• Requirement:
In the records below, the lines between the one holding "NB01 House / TNT Architecture" and the one holding "69 People watching this product now!", inclusive, are to be transcribed exactly; no pictures are to be included.

• Data for review:
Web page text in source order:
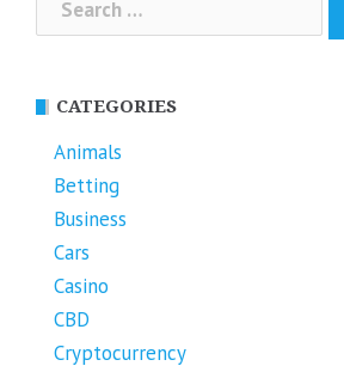
for:
CATEGORIES
Animals
Betting
Business
Cars
Casino
CBD
Cryptocurrency
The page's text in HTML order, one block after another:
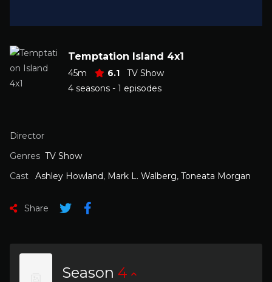
Temptation Island 4x1
45m 6.1
TV Show
4 seasons - 1 episodes
Director
Genres TV Show
Cast
Ashley Howland, Mark L. Walberg, Toneata Morgan
Share
Season 4
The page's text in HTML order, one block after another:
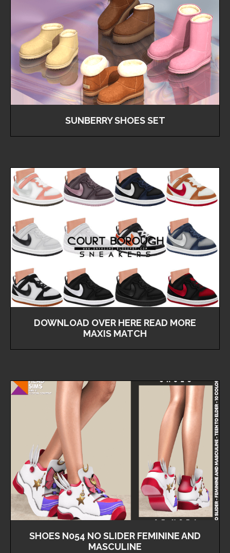
SUNBERRY SHOES SET
DOWNLOAD OVER HERE READ MORE
MAXIS MATCH
SHOES N054 NO SLIDER FEMININE AND
MASCULINE
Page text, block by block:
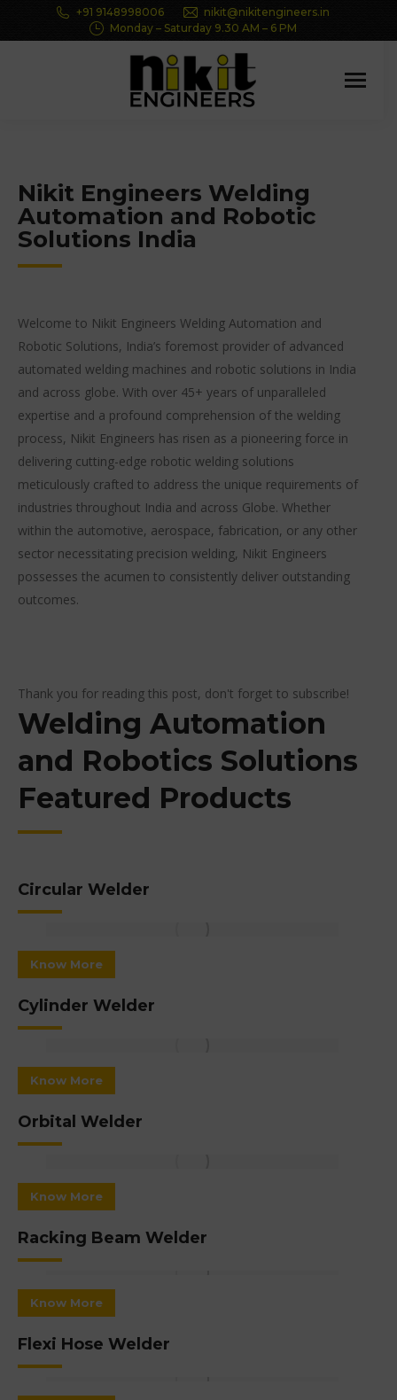
+91 9148998006
nikit@nikitengineers.in
Monday – Saturday 9.30 AM – 6 PM
Nikit Engineers Welding
Automation and Robotic
Solutions India
Welcome to Nikit Engineers Welding Automation and
Robotic Solutions, India’s foremost provider of advanced
automated welding machines and robotic solutions in India
and across globe. With over 45+ years of unparalleled
expertise and a profound comprehension of the welding
process, Nikit Engineers has risen as a pioneering force in
delivering cutting-edge robotic welding solutions
meticulously crafted to address the unique requirements of
industries throughout India and across Globe. Whether
within the automotive, aerospace, fabrication, or any other
sector necessitating precision welding, Nikit Engineers
possesses the acumen to consistently deliver outstanding
outcomes.
Thank you for reading this post, don't forget to subscribe!
Welding Automation
and Robotics Solutions
Featured Products
Circular Welder
Know More
Cylinder Welder
Know More
Orbital Welder
Know More
Racking Beam Welder
Know More
Flexi Hose Welder
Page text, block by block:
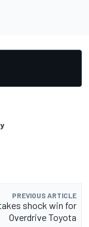
PREVIOUS ARTICLE
shock win for
Overdrive Toyota
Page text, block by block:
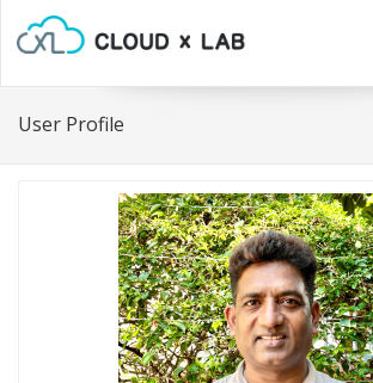
User Profile
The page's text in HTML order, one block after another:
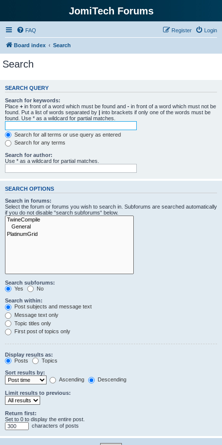
JomiTech Forums
FAQ Login
Register
Board index Search
Search
SEARCH QUERY
Search for keywords:
Place + in front of a word which must be found and - in front of a word which must not be
found. Put a list of words separated by | into brackets if only one of the words must be
found. Use * as a wildcard for partial matches.
Search for all terms or use query as entered
Search for any terms
Search for author:
Use * as a wildcard for partial matches.
SEARCH OPTIONS
Search in forums:
Select the forum or forums you wish to search in. Subforums are searched automatically
if you do not disable “search subforums“ below.
Search subforums:
Yes
No
Search within:
Post subjects and message text
Message text only
Topic titles only
First post of topics only
Display results as:
Posts
Topics
Sort results by:
Ascending
Descending
Limit results to previous:
Return first:
Set to 0 to display the entire post.
characters of posts
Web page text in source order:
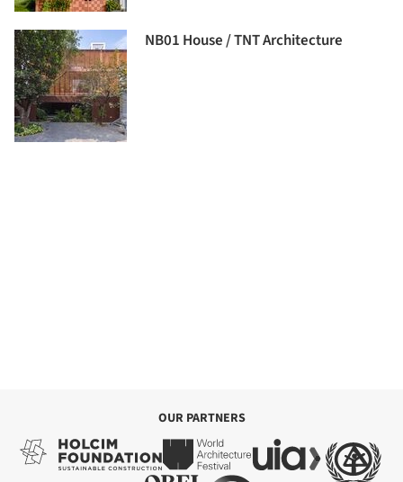
NB01 House / TNT Architecture
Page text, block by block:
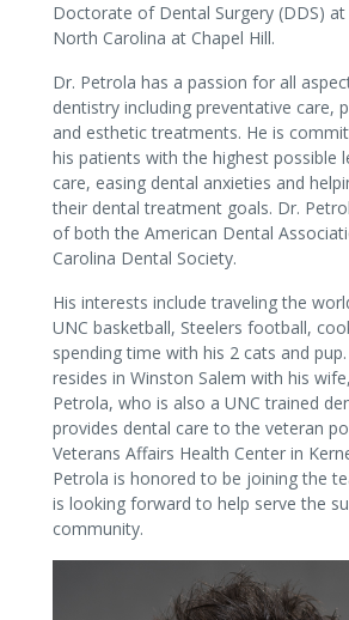
Doctorate of Dental Surgery (DDS)
North Carolina at Chapel Hill.
Dr. Petrola has a passion for all
dentistry including preventative care,
and esthetic treatments. He is
his patients with the highest possible
care, easing dental anxieties and
their dental treatment goals. Dr.
of both the American Dental
Carolina Dental Society.
His interests include traveling the
UNC basketball, Steelers football,
spending time with his 2 cats and
resides in Winston Salem with his
Petrola, who is also a UNC trained
provides dental care to the veteran
Veterans Affairs Health Center in
Petrola is honored to be joining the
is looking forward to help serve the
community.
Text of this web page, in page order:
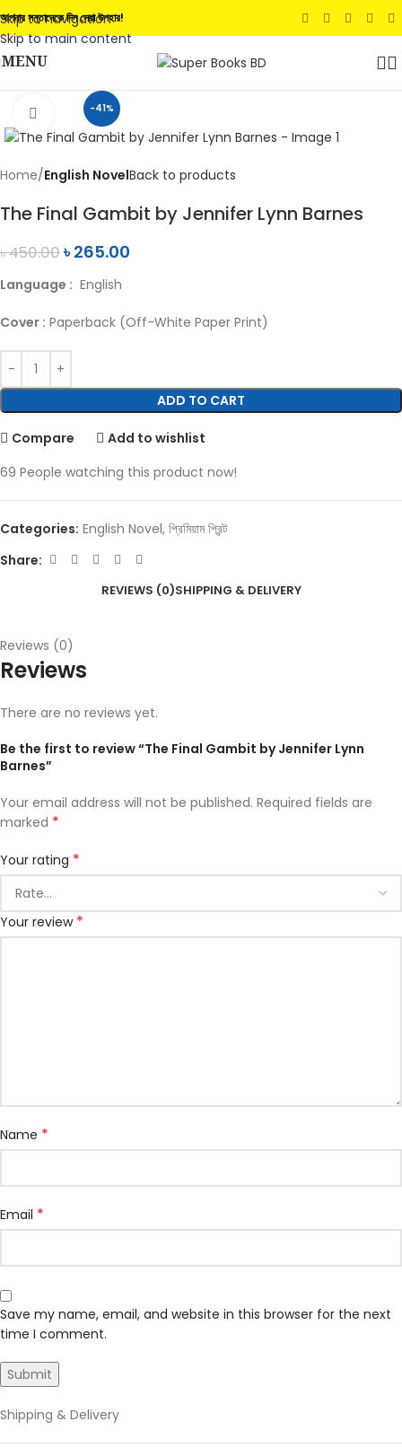
Skip to navigation
Skip to main content
আপনার সন্তানেকে দিন সেরা উপহার!
MENU
-41%
Click to enlarge
Home English NovelBack to products
The Final Gambit by Jennifer Lynn Barnes
৳450.00৳265.00
Language : English
Cover : Paperback (Off-White Paper Print)
ADD TO CART
Compare
Add to wishlist
69 People watching this product now!
Categories: English Novel, প্রিমিয়াম প্রিন্ট
Share:
REVIEWS (0)SHIPPING & DELIVERY
Reviews (0)
Reviews
There are no reviews yet.
Be the first to review “The Final Gambit by Jennifer Lynn
Barnes”
Your email address will not be published. Required fields are
marked *
Your rating *
Your review *
Name *
Email *
Save my name, email, and website in this browser for the next
time I comment.
Shipping & Delivery
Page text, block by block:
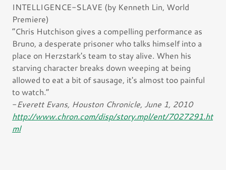
INTELLIGENCE-SLAVE (by Kenneth Lin, World
Premiere)
“Chris Hutchison gives a compelling performance as
Bruno, a desperate prisoner who talks himself into a
place on Herzstark's team to stay alive. When his
starving character breaks down weeping at being
allowed to eat a bit of sausage, it's almost too painful
to watch.”
-Everett Evans, Houston Chronicle, June 1, 2010
http://www.chron.com/disp/story.mpl/ent/7027291.ht
ml
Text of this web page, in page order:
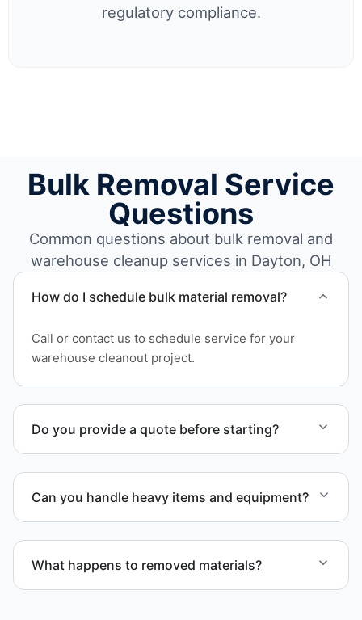
regulatory compliance.
Bulk Removal Service
Questions
Common questions about bulk removal and
warehouse cleanup services in Dayton, OH
How do I schedule bulk material removal?
Call or contact us to schedule service for your
warehouse cleanout project.
Do you provide a quote before starting?
Can you handle heavy items and equipment?
efficiently.
What happens to removed materials?

• Finished exercise:
NB01 House / TNT Architecture
Page text, block by block:
Doctorate of Dental Surgery (DDS)
North Carolina at Chapel Hill.
Dr. Petrola has a passion for all
dentistry including preventative care,
and esthetic treatments. He is
his patients with the highest possible
care, easing dental anxieties and
their dental treatment goals. Dr.
of both the American Dental
Carolina Dental Society.
His interests include traveling the
UNC basketball, Steelers football,
spending time with his 2 cats and
resides in Winston Salem with his
Petrola, who is also a UNC trained
provides dental care to the veteran
Veterans Affairs Health Center in
Petrola is honored to be joining the
is looking forward to help serve the
community.
Text of this web page, in page order:
Skip to navigation
Skip to main content
আপনার সন্তানেকে দিন সেরা উপহার!
MENU
-41%
Click to enlarge
Home English NovelBack to products
The Final Gambit by Jennifer Lynn Barnes
৳450.00৳265.00
Language : English
Cover : Paperback (Off-White Paper Print)
ADD TO CART
Compare
Add to wishlist
69 People watching this product now!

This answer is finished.